(Dataset excerpts)
****************************************

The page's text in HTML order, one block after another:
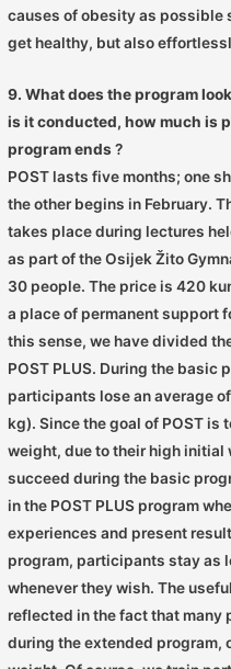
causes of obesity as possible
get healthy, but also
9. What does the program
is it conducted, how much is
program ends?
POST lasts five months; one
the other begins in February.
takes place during lectures
as part of the Osijek Žito
30 people. The price is 420
a place of permanent support
this sense, we have divided
POST PLUS. During the basic
participants lose an average
kg). Since the goal of POST is
weight, due to their high
succeed during the basic
in the POST PLUS program
experiences and present
program, participants stay as
whenever they wish. The
reflected in the fact that
during the extended program,
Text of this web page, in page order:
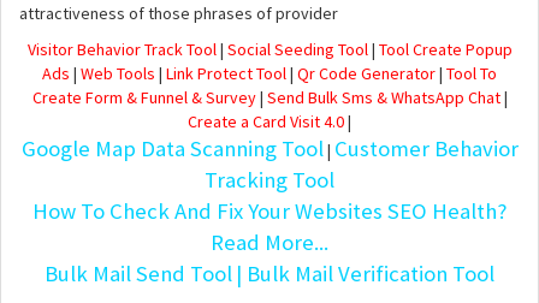
attractiveness of those phrases of provider
Visitor Behavior Track Tool| Social Seeding Tool| Tool Create Popup
Ads | Web Tools | Link Protect Tool| Qr Code Generator| Tool To
Create Form & Funnel & Survey| Send Bulk Sms & WhatsApp Chat|
Create a Card Visit 4.0|
Google Map Data Scanning Tool| Customer Behavior
Tracking Tool
How To Check And Fix Your Websites SEO Health?
Read More...
Bulk Mail Send Tool | Bulk Mail Verification Tool
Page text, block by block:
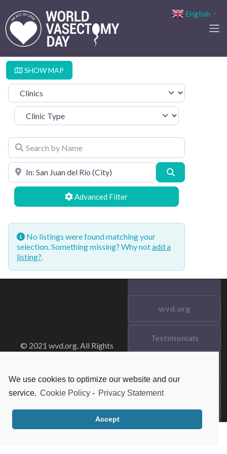
We use cookies to optimize our website and our
service. Cookie Policy - Privacy Statement
Accept
SHOW MAP
Select search type
Clinic Type
Search by Name
Search by Location
Advanced Filters
No listings were found matching your
selection. Something missing? Why notadd a
listing?.
© 2021 wvd.org. All Rights
wvd.org
Testimonials
Data Privacy
English ▼
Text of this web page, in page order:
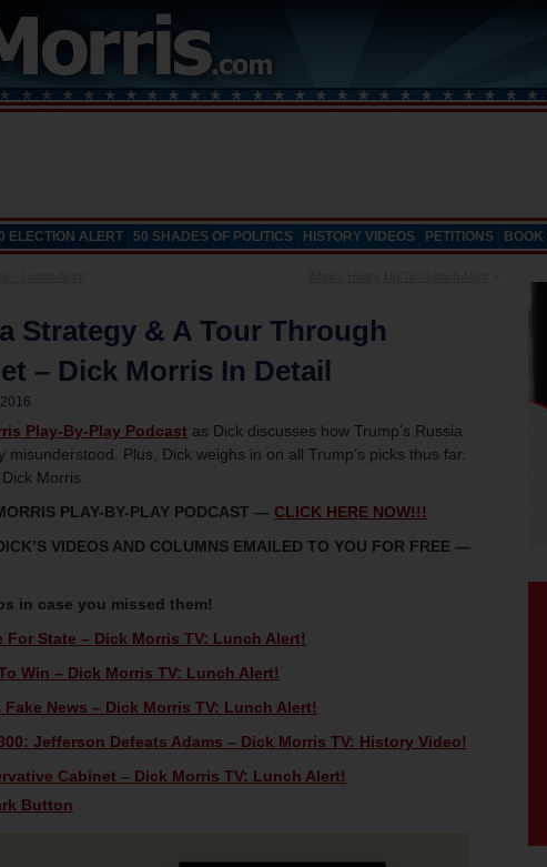
ELECTION ALERT 50 SHADES OF POLITICS HISTORY VIDEOS PETITIONS BOOK
Strategy & A Tour Through
– Dick Morris In Detail
Play-By-Play Podcast as Dick discusses how Trump’s Russia
Plus, Dick weighs in on all Trump’s picks thus far.
Morris.
PLAY-BY-PLAY PODCAST — CLICK HERE NOW!!!
VIDEOS AND COLUMNS EMAILED TO YOU FOR FREE —
in case you missed them!
For State – Dick Morris TV: Lunch Alert!
Win – Dick Morris TV: Lunch Alert!
News – Dick Morris TV: Lunch Alert!
Jefferson Defeats Adams – Dick Morris TV: History Video!
Cabinet – Dick Morris TV: Lunch Alert!
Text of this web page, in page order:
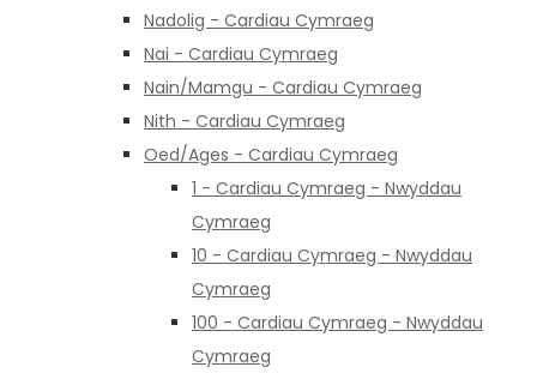
Nadolig - Cardiau Cymraeg
Nai - Cardiau Cymraeg
Nain/Mamgu - Cardiau Cymraeg
Nith - Cardiau Cymraeg
Oed/Ages - Cardiau Cymraeg
1 - Cardiau Cymraeg - Nwyddau
Cymraeg
10 - Cardiau Cymraeg - Nwyddau
Cymraeg
100 - Cardiau Cymraeg - Nwyddau
Cymraeg
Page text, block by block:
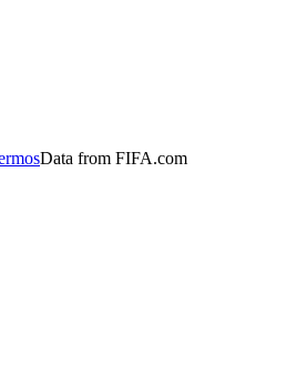
Data from FIFA.com
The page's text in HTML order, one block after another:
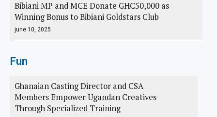
Bibiani MP and MCE Donate GHC50,000 as
Winning Bonus to Bibiani Goldstars Club
june 10, 2025
Fun
Ghanaian Casting Director and CSA
Members Empower Ugandan Creatives
Through Specialized Training
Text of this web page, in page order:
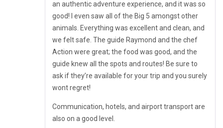
an authentic adventure experience, and it was so
good! I even saw all of the Big 5 amongst other
animals. Everything was excellent and clean, and
we felt safe. The guide Raymond and the chef
Action were great; the food was good, and the
guide knew all the spots and routes! Be sure to
ask if they’re available for your trip and you surely
wont regret!
Communication, hotels, and airport transport are
also on a good level.
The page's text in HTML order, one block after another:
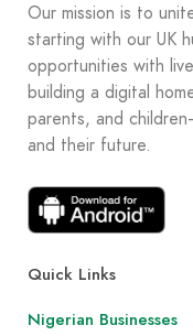
Our mission is to
starting with our UK
opportunities with
building a digital
parents, and
and their future.
Quick Links
Nigerian Businesses
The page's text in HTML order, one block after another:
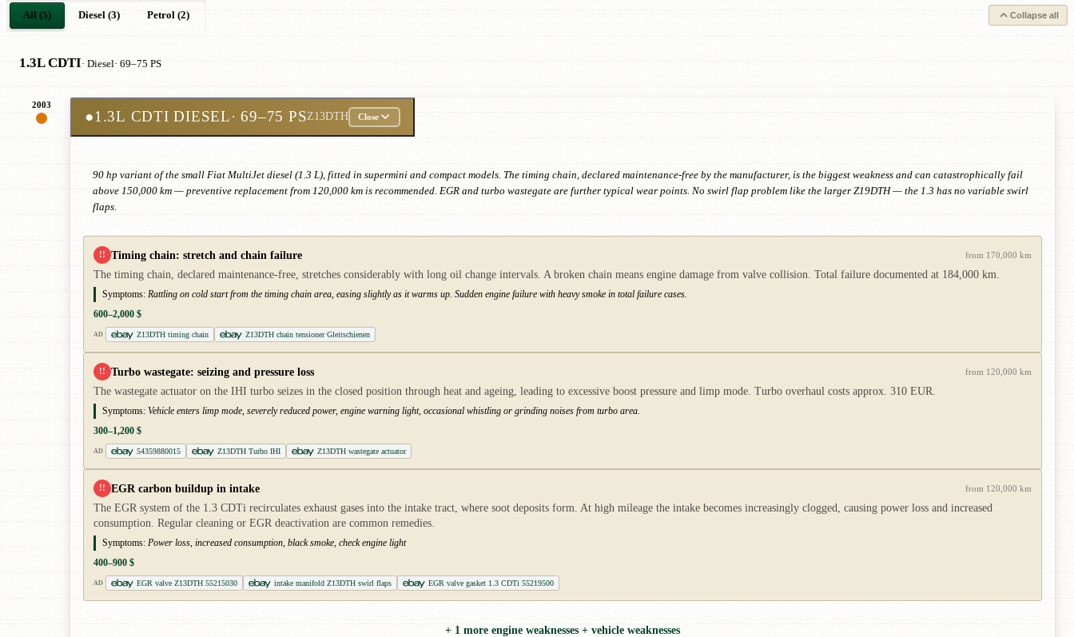
All (5) Diesel (3) Petrol (2) Collapse all
1.3L CDTI· Diesel· 69–75 PS
2003
●1.3L CDTI DIESEL· 69–75 PSZ13DTH Close
90 hp variant of the small Fiat MultiJet diesel (1.3 L), fitted in supermini and compact models. The timing chain, declared maintenance-free by the manufacturer, is the biggest weakness and can catastrophically fail
above 150,000 km — preventive replacement from 120,000 km is recommended. EGR and turbo wastegate are further typical wear points. No swirl flap problem like the larger Z19DTH — the 1.3 has no variable swirl
flaps.
!! Timing chain: stretch and chain failure from 170,000 km
The timing chain, declared maintenance-free, stretches considerably with long oil change intervals. A broken chain means engine damage from valve collision. Total failure documented at 184,000 km.
Symptoms: Rattling on cold start from the timing chain area, easing slightly as it warms up. Sudden engine failure with heavy smoke in total failure cases.
600–2,000 $
AD Z13DTH timing chain Z13DTH chain tensioner Gleitschienen
!! Turbo wastegate: seizing and pressure loss from 120,000 km
The wastegate actuator on the IHI turbo seizes in the closed position through heat and ageing, leading to excessive boost pressure and limp mode. Turbo overhaul costs approx. 310 EUR.
Symptoms: Vehicle enters limp mode, severely reduced power, engine warning light, occasional whistling or grinding noises from turbo area.
300–1,200 $
AD 54359880015 Z13DTH Turbo IHI Z13DTH wastegate actuator
!! EGR carbon buildup in intake from 120,000 km
The EGR system of the 1.3 CDTi recirculates exhaust gases into the intake tract, where soot deposits form. At high mileage the intake becomes increasingly clogged, causing power loss and increased
consumption. Regular cleaning or EGR deactivation are common remedies.
Symptoms: Power loss, increased consumption, black smoke, check engine light
400–900 $
AD EGR valve Z13DTH 55215030 intake manifold Z13DTH swirl flaps EGR valve gasket 1.3 CDTi 55219500
+ 1 more engine weaknesses + vehicle weaknesses

****************************************

_Your assignment:_ Every line above that holds the string "Privacy" should be returned.

_Answer box:_
service. Cookie Policy - Privacy Statement
Data Privacy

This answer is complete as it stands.